Arrays. I can declare an array and return an arbitrary element from it:
S := {2,4,6,8,10}
S[[3]]
6
I can also do the same things for an anonymous array:
{2,4,6,8,10}[[3]]
6
In both cases, I request the third element of the array in double square brackets, and Mathematica returns with the number 6. I can request a random element as was shown in previour posts, but it would be better to name the array:
S[[Random[Integer,{1,Length[S]}]]]
The above statement returns a random element from an array without needing to know the length of the array. I could include it in my bag of tricks, since it would resemble sampling, especially if I sample a certain number of times.
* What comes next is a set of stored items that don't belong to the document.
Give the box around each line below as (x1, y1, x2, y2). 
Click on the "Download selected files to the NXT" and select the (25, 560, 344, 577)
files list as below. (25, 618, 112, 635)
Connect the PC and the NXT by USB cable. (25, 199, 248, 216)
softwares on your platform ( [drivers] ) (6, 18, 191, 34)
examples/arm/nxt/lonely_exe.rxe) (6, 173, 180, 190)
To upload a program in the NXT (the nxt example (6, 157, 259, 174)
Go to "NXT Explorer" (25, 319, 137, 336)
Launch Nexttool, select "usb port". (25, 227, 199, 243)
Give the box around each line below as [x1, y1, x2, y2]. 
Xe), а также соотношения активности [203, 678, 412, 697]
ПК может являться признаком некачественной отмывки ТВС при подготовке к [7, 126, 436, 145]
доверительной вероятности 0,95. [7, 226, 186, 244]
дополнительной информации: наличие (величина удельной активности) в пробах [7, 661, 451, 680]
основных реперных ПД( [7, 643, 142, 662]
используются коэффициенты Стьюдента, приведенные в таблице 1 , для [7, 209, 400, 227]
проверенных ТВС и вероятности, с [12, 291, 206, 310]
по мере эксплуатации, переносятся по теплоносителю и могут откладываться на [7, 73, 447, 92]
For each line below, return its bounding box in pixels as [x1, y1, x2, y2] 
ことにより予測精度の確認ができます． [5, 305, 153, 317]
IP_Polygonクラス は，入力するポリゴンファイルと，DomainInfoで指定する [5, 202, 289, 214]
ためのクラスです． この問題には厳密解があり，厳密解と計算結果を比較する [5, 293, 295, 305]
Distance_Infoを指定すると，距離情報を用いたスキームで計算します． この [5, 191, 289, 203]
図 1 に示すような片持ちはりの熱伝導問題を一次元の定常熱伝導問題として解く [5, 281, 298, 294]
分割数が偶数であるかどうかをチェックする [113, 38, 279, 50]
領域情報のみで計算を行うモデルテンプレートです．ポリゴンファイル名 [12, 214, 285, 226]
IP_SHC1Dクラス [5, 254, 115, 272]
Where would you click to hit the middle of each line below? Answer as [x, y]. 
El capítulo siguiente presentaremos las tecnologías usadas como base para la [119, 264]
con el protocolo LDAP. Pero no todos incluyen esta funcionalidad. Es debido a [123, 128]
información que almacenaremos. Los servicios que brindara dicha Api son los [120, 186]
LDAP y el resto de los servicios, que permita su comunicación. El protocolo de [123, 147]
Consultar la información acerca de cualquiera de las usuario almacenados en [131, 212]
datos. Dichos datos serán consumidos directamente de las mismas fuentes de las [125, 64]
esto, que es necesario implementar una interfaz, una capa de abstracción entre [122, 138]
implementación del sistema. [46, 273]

Sampling with replacement means picking an element e from a set S without removing it. With sets, that amounts to just choosing elements from a set while allowing repetition. We don’t even need numbers. What about letters? Let’s re-define the set S thusly:
S:={a,b,c,d,e,f,g,h,i,j,k,l}
Now, let’s define a function called “pick[n]” which chooses some quantity of letters from S by passing the number of choices to it as “n”:
pick[n_]:=Table[S[[Random[Integer,{1,Length[S]}]]],{n}]
That’s a lot of nested brackets. But recall that the Table[] function generated a set of size n by executing the function in the first parameter n times, and returning the result as an array. But here, the function is passed into the Random[] function, which determines the array index of the element chosen from S. So, two calls to pick returned these for me:
pick[4]
{b,e,a,d}
pick[4]
{h,g,h,d}
So, as you can see, we have repetition.